*** Opening Records for this exercise ***

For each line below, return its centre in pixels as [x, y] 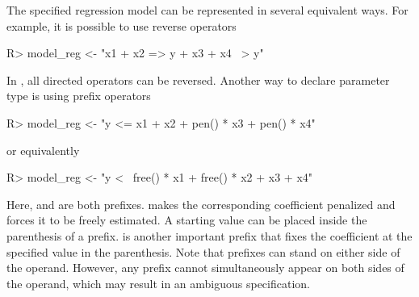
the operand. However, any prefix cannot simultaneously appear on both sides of [205, 268]
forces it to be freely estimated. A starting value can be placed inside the [187, 220]
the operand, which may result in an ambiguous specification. [158, 283]
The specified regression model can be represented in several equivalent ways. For [207, 10]
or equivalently [43, 150]
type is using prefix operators [79, 96]
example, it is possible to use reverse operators [122, 25]
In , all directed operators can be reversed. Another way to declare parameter [198, 79]
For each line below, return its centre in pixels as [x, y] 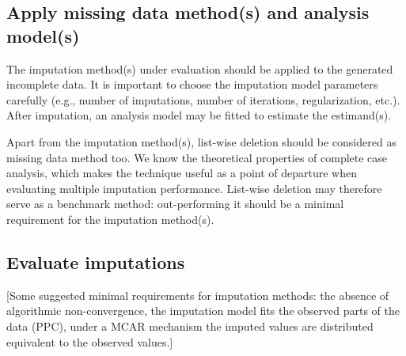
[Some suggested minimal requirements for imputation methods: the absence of [198, 295]
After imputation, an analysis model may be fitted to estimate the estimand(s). [199, 115]
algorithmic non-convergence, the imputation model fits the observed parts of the [203, 311]
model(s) [43, 35]
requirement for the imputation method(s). [110, 219]
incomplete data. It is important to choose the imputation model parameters [192, 84]
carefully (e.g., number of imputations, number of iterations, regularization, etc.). [203, 99]
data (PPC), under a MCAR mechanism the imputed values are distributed [190, 326]
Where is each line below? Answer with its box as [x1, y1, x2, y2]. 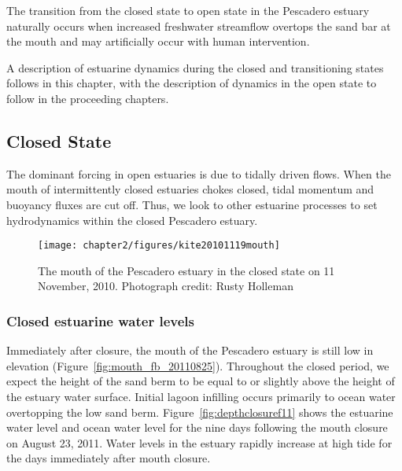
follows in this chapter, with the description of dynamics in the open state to [6, 75, 377, 91]
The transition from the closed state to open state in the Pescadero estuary [6, 2, 370, 18]
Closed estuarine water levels [6, 311, 194, 330]
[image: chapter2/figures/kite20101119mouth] [38, 240, 280, 252]
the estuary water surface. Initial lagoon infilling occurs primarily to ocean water [6, 388, 396, 404]
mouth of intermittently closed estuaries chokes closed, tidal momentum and [6, 181, 374, 197]
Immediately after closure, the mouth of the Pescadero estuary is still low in [6, 342, 374, 359]
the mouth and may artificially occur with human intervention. [6, 33, 310, 50]
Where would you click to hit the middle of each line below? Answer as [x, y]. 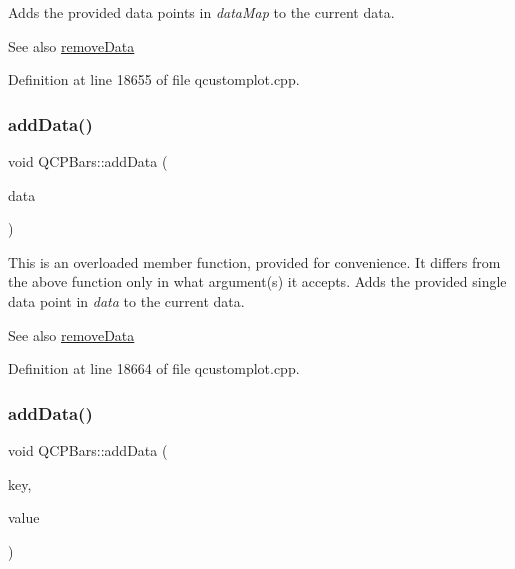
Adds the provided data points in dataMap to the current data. [201, 12]
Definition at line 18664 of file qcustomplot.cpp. [154, 368]
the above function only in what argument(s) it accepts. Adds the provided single [257, 281]
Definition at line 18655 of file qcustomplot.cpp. [154, 79]
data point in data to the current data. [126, 300]
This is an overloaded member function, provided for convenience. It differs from [254, 261]
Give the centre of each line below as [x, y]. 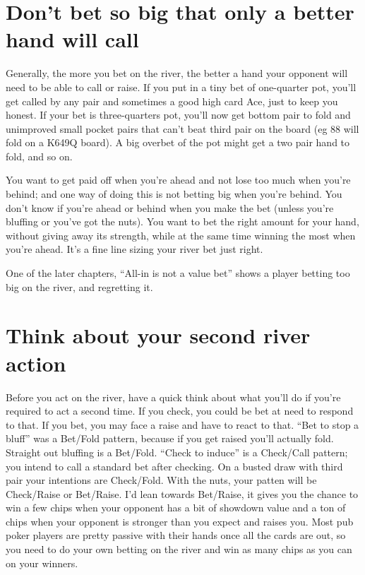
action [36, 363]
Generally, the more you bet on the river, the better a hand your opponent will [177, 73]
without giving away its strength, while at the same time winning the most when [181, 235]
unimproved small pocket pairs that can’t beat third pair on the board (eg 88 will [182, 128]
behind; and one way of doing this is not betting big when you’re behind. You [174, 194]
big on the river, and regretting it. [79, 286]
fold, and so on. [39, 156]
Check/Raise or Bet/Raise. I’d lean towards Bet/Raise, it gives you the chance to [182, 493]
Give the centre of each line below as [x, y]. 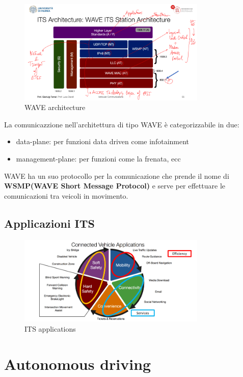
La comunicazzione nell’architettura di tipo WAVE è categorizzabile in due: [122, 124]
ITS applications [50, 328]
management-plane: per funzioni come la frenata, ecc [98, 159]
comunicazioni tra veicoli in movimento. [66, 195]
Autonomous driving [78, 363]
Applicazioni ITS [49, 223]
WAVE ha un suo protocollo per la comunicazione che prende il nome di [117, 176]
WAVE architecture [55, 107]
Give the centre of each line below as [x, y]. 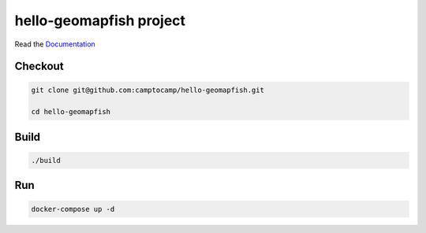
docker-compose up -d [73, 209]
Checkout [39, 67]
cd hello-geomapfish [71, 112]
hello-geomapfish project [100, 20]
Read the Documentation [55, 44]
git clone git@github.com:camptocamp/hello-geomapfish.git [148, 90]
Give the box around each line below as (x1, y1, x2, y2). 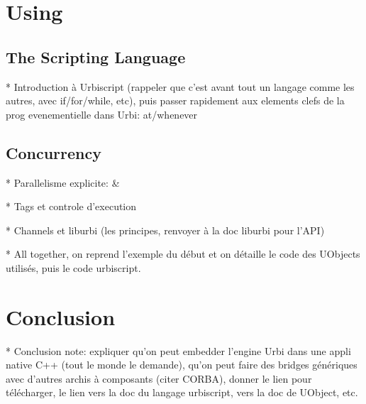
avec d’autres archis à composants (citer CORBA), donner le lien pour (6, 371, 312, 386)
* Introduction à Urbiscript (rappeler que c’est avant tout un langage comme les (6, 79, 355, 94)
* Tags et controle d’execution (6, 199, 137, 214)
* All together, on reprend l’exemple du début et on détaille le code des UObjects (6, 246, 360, 261)
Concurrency (6, 141, 101, 163)
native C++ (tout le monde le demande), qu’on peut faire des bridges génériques (6, 357, 357, 372)
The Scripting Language (6, 45, 186, 67)
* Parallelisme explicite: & (6, 175, 120, 190)
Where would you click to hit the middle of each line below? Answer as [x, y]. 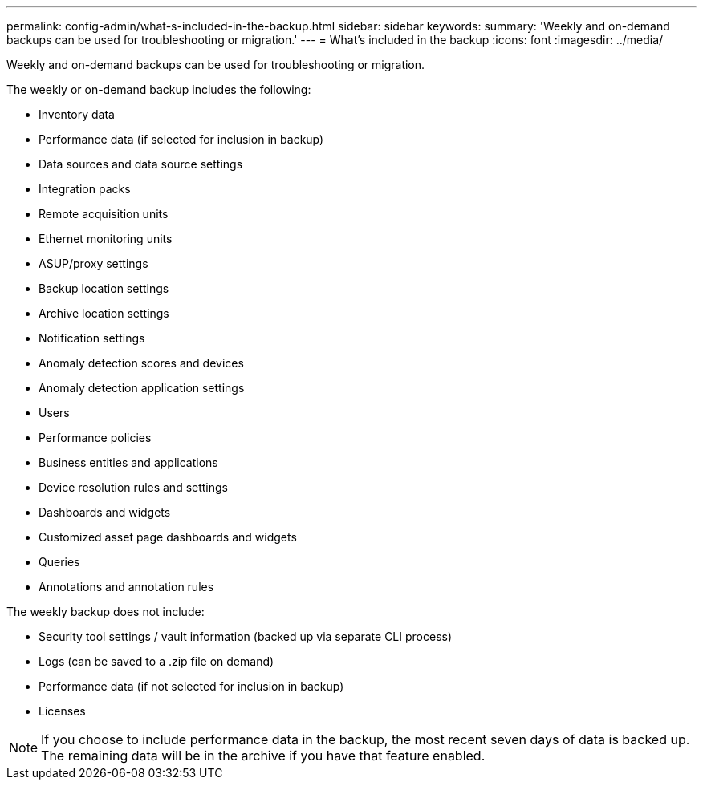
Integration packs [85, 189]
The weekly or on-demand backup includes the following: [159, 89]
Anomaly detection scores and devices [141, 363]
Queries [59, 562]
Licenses [62, 711]
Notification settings [92, 338]
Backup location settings [104, 288]
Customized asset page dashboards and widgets [168, 537]
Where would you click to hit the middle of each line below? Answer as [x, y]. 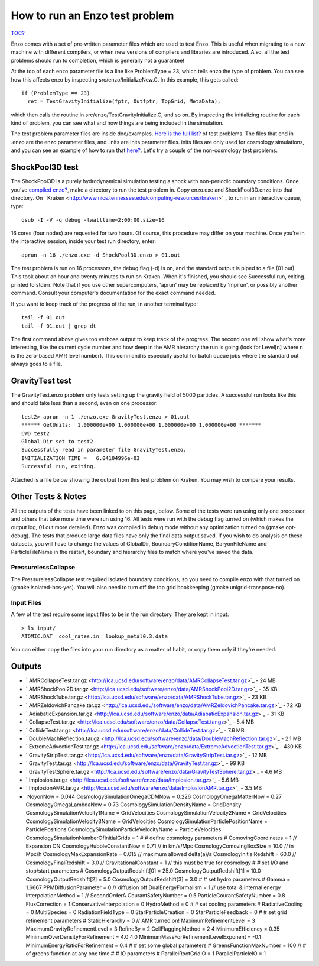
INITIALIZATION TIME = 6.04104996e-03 [81, 458]
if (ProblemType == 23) [56, 93]
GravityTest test [41, 380]
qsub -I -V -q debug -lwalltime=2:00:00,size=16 [93, 220]
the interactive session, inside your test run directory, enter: [84, 241]
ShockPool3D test [45, 168]
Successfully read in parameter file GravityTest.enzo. [104, 450]
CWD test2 [35, 433]
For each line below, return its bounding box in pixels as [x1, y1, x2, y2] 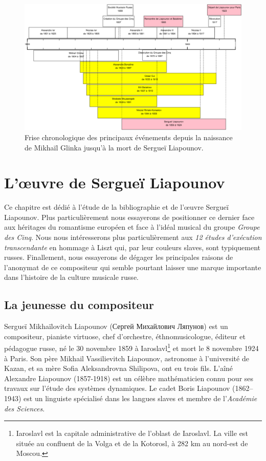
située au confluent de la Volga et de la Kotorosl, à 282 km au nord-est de [16, 437, 248, 448]
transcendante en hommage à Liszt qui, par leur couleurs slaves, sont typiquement [4, 242, 261, 252]
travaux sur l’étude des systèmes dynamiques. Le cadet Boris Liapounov [4, 383, 230, 393]
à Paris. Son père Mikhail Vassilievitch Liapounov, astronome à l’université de [4, 353, 249, 363]
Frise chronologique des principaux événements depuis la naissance [25, 131, 233, 142]
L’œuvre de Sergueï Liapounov [4, 172, 225, 193]
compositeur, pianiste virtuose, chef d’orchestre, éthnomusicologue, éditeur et [4, 331, 246, 341]
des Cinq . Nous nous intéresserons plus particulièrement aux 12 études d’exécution [4, 232, 262, 243]
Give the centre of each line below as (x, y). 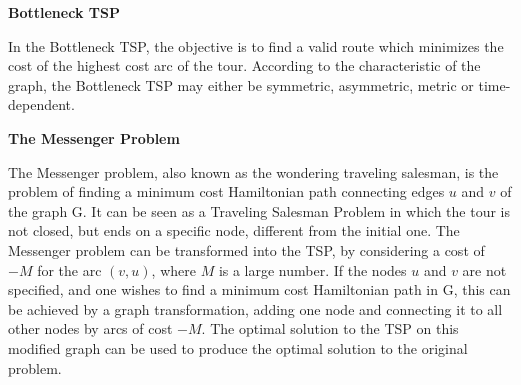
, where (173, 269)
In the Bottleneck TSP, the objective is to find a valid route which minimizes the (256, 45)
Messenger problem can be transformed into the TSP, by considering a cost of (246, 249)
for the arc (69, 269)
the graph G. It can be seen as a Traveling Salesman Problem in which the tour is (259, 210)
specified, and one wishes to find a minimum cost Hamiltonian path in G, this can (259, 289)
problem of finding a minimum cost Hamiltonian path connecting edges (226, 191)
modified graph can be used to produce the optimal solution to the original (238, 347)
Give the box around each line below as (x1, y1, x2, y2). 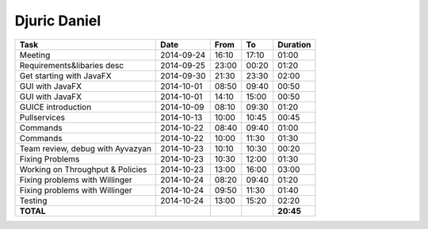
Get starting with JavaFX (19, 70, 112, 81)
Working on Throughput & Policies (19, 163, 147, 174)
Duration (277, 39, 311, 50)
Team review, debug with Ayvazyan (19, 143, 152, 154)
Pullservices (19, 112, 65, 123)
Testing (19, 195, 48, 206)
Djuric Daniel (14, 12, 101, 29)
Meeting (19, 49, 51, 60)
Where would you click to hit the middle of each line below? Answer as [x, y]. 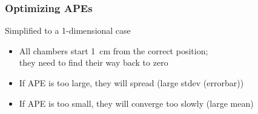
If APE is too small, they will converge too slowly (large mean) [136, 103]
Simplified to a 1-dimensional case [68, 30]
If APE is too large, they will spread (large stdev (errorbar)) [131, 83]
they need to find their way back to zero [94, 62]
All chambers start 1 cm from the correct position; [114, 50]
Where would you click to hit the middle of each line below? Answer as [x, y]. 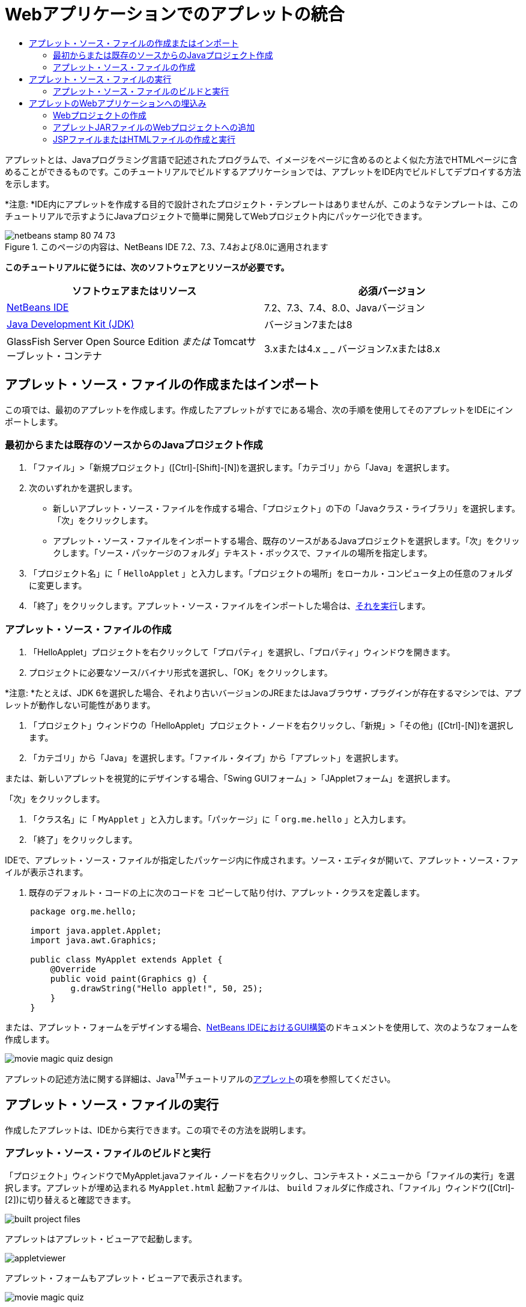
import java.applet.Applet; [96, 931]
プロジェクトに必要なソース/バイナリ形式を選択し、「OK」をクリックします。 [181, 673]
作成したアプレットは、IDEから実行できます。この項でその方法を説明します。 [158, 1130]
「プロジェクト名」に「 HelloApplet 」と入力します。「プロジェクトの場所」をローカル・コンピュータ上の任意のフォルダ [271, 574]
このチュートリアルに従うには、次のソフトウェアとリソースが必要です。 [147, 267]
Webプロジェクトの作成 [100, 115]
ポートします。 [34, 421]
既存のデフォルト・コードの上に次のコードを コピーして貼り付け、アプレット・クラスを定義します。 [227, 893]
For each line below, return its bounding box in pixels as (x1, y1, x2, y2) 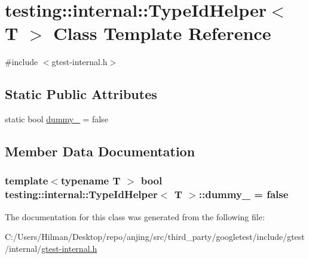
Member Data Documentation (5, 142, 195, 161)
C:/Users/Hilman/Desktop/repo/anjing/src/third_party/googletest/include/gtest (5, 230, 305, 243)
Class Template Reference (53, 21, 271, 45)
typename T (60, 173, 121, 188)
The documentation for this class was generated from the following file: (5, 210, 265, 223)
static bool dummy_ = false (5, 113, 108, 125)
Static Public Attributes (5, 85, 157, 103)
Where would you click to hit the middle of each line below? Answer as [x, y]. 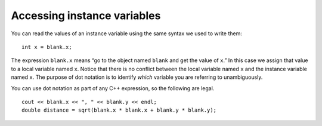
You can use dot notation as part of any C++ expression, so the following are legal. [113, 88]
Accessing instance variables [86, 16]
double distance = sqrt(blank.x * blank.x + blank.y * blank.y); [119, 110]
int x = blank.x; [47, 47]
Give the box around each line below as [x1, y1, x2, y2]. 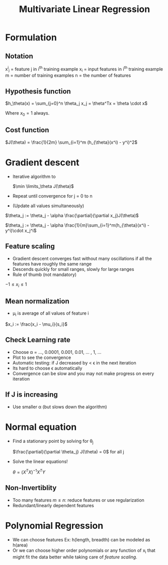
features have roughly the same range [12, 260, 92, 267]
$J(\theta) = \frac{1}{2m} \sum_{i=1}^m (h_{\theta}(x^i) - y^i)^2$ [5, 139, 137, 145]
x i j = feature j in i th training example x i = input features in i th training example [5, 65, 163, 73]
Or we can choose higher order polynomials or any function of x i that [12, 547, 156, 554]
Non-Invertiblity [5, 484, 57, 492]
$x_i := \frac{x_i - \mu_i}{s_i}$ [5, 321, 68, 327]
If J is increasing [5, 391, 58, 399]
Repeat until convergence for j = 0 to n [12, 193, 93, 199]
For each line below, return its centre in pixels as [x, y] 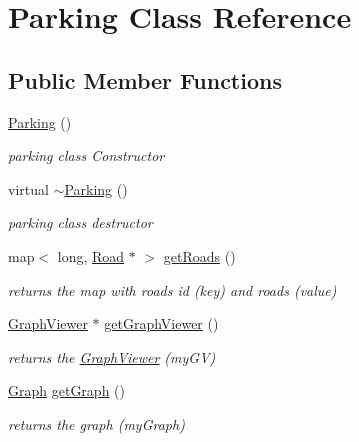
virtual [28, 188]
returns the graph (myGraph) [96, 423]
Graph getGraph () [66, 390]
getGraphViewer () [161, 323]
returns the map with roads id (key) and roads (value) [172, 289]
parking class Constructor [86, 155]
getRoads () [199, 255]
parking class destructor [80, 222]
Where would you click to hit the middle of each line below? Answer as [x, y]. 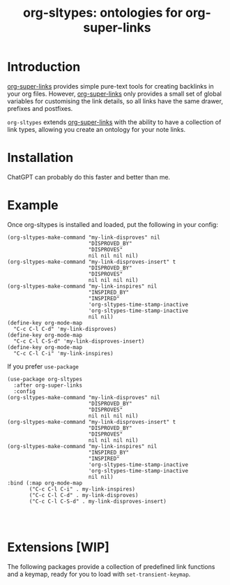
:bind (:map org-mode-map [45, 483]
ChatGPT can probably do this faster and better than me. [89, 177]
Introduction [44, 67]
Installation [40, 158]
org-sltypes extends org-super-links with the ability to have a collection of [114, 122]
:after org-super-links [48, 385]
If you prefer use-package [43, 366]
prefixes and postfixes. [40, 108]
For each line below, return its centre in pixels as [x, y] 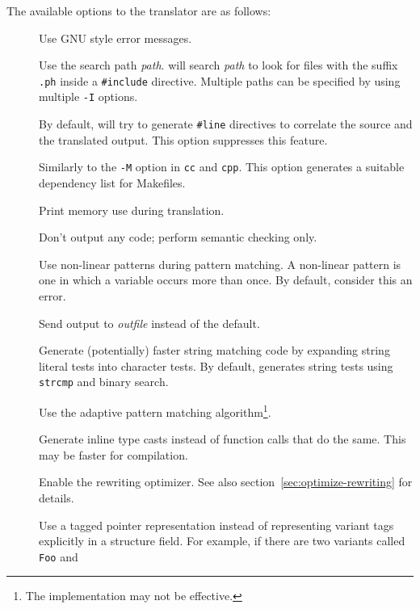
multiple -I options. [88, 97]
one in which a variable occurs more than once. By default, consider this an [226, 280]
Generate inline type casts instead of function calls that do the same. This [223, 439]
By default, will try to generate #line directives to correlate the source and [226, 124]
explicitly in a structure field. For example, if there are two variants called [222, 541]
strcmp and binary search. [104, 382]
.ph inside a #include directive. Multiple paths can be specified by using [220, 80]
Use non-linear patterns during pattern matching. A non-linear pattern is [220, 264]
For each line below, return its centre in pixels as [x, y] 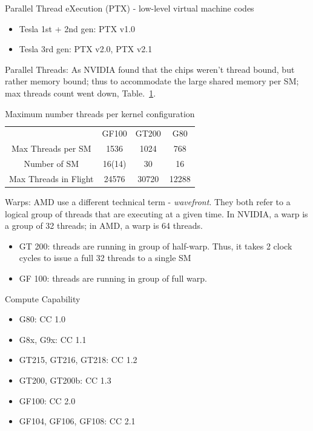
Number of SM [51, 164]
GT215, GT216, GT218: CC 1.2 [78, 360]
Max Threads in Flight [51, 178]
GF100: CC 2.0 [47, 400]
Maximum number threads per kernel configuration [100, 113]
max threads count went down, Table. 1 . [81, 93]
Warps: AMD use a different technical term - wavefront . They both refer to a [148, 202]
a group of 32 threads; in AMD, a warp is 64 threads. [104, 226]
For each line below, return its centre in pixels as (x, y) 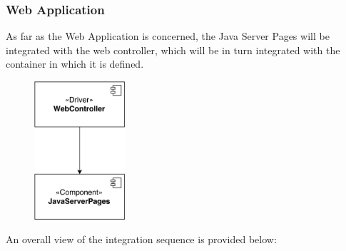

*** Closing Records for this exercise ***

Task brief. With the pictures left out, write out exactly the lines above from the one containing "Customized asset page" through the one containing "CWD test2 [35, 433]".

Final answer.
Customized asset page dashboards and widgets [168, 537]
Where would you click to hit the middle of each line below? Answer as [x, y]. 
INITIALIZATION TIME = 6.04104996e-03 [81, 458]
if (ProblemType == 23) [56, 93]
GravityTest test [41, 380]
qsub -I -V -q debug -lwalltime=2:00:00,size=16 [93, 220]
the interactive session, inside your test run directory, enter: [84, 241]
ShockPool3D test [45, 168]
Successfully read in parameter file GravityTest.enzo. [104, 450]
CWD test2 [35, 433]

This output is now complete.